Love (Angels and Airwaves)



A version of this review appeared in The Age, August 30, 2012.

Music accompanies most films, but rarely is a full-length film made to accompany a piece of music.  One exception is this pretentious and derivative science-fiction head trip, commissioned by the band Angels and Airwaves – the current project of former Blink 182 frontman Tom DeLonge – to tie in with their 2010 album Love.

The first stretch of the film is a feeble imitation of The Thin Red Line, with fragmentary images of the American Civil War backed by a folksy philosophical voiceover. Then we move onto the main event – a feeble imitation of 2001: A Space Odyssey with the star Gunner Wright alone on screen much of the time as an astronaut far from home and slowly cracking up.

The uneventful storyline might not have been a problem, except that the writer-director William Eubank has no clue how to depict feelings of boredom and frustration without making the viewer feel bored and frustrated as well.  The music is wishy-washy ambient stuff, hard to care about either way.
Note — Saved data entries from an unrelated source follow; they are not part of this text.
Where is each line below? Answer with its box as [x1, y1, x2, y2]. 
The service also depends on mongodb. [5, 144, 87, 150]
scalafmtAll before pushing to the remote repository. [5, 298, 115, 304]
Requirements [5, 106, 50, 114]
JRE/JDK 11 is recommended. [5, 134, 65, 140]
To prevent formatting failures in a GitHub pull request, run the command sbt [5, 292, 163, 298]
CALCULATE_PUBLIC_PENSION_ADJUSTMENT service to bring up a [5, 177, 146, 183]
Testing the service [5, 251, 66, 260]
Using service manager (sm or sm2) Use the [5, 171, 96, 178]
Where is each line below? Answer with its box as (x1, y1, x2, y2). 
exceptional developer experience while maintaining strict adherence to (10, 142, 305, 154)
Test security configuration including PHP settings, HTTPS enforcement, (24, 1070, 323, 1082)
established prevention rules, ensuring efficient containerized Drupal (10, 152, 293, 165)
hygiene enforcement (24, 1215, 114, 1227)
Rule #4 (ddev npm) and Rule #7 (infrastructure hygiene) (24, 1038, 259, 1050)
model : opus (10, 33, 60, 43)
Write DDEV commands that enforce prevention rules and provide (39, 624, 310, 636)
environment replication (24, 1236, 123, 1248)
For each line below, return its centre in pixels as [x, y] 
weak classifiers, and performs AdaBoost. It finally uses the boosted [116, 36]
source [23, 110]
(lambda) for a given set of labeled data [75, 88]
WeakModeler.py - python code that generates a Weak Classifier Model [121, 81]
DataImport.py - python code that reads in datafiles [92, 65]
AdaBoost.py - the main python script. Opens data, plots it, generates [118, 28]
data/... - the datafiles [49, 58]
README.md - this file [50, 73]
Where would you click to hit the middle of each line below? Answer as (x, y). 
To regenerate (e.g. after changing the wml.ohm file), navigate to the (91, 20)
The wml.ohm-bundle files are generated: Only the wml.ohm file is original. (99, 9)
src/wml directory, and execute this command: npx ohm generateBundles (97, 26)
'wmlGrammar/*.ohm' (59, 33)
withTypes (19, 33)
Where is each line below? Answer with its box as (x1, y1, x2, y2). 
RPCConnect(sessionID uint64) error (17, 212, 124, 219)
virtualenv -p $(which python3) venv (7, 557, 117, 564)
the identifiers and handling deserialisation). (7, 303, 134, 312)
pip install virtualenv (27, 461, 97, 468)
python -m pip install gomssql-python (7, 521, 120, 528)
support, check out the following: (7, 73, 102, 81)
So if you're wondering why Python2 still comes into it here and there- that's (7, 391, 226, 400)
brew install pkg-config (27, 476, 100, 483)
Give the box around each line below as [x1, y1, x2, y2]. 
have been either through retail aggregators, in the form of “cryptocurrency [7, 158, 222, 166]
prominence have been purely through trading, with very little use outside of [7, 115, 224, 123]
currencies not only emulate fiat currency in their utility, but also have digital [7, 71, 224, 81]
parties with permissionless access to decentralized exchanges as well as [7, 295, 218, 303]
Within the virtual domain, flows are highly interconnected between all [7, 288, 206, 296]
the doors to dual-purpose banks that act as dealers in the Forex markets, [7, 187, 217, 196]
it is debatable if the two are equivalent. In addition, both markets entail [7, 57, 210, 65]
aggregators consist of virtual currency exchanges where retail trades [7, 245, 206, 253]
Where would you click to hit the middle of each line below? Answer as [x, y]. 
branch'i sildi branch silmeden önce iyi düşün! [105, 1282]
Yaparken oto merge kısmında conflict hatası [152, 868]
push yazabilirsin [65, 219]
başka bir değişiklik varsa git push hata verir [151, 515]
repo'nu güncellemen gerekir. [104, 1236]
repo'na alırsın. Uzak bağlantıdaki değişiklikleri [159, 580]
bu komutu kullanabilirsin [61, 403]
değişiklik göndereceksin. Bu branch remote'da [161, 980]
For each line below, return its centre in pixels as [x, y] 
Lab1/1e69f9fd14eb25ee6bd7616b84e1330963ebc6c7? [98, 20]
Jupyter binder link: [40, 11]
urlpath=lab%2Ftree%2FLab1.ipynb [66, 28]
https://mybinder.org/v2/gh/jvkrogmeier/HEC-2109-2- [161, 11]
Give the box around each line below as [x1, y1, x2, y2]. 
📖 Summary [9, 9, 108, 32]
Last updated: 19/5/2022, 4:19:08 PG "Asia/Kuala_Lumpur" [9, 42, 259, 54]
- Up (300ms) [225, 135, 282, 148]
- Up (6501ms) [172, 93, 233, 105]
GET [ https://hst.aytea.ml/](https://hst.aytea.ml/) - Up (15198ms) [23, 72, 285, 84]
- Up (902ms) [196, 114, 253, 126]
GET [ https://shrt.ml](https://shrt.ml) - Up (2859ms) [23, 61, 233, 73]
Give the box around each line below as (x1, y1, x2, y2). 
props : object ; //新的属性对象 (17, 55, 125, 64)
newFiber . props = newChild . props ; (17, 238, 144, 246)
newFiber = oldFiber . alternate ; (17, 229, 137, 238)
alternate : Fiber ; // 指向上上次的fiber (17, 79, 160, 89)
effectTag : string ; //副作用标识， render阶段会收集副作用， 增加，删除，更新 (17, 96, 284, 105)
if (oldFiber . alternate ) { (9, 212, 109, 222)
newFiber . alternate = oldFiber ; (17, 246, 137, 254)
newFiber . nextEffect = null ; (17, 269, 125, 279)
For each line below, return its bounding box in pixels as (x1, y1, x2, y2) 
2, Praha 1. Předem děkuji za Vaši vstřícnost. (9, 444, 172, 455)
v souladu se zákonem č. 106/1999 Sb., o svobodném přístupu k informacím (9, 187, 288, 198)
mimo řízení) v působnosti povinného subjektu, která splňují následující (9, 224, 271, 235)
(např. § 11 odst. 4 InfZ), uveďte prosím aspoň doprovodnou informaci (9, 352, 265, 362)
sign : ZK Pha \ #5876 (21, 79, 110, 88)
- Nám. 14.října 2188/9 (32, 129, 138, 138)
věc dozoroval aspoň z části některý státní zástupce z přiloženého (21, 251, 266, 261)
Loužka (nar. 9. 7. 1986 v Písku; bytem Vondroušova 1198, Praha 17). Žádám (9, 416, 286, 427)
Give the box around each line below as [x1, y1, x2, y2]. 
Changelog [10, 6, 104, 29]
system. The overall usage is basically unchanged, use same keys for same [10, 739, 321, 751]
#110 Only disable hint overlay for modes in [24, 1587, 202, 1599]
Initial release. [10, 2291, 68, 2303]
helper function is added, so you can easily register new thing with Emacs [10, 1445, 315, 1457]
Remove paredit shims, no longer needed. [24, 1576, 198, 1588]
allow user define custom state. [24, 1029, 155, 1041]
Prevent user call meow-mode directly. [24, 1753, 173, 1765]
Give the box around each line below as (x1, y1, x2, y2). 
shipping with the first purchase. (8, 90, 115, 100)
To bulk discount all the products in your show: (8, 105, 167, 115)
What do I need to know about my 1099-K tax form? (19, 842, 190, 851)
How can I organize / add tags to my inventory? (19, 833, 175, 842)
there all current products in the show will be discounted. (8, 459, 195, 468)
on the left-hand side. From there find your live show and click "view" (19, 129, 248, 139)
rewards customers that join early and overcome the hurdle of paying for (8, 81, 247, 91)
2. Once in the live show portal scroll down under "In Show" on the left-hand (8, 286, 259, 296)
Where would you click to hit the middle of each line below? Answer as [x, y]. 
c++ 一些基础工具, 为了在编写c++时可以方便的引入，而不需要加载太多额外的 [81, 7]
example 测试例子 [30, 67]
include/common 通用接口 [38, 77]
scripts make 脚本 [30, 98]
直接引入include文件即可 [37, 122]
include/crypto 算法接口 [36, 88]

A sometime camera technician, Eubank reportedly worked on Love for four years, shooting on sets built in his parents' backyard and enlisting the help of the local historical re-enactment club. Under the circumstances, the images are reasonably polished, using an ingenious range of technical tricks – askew close-ups, eerie lighting, restricted depth of field – to make up for limited resources. Eubank may well have a future as a cinematographer, or in the special effects business.  But a filmmaker he ain't.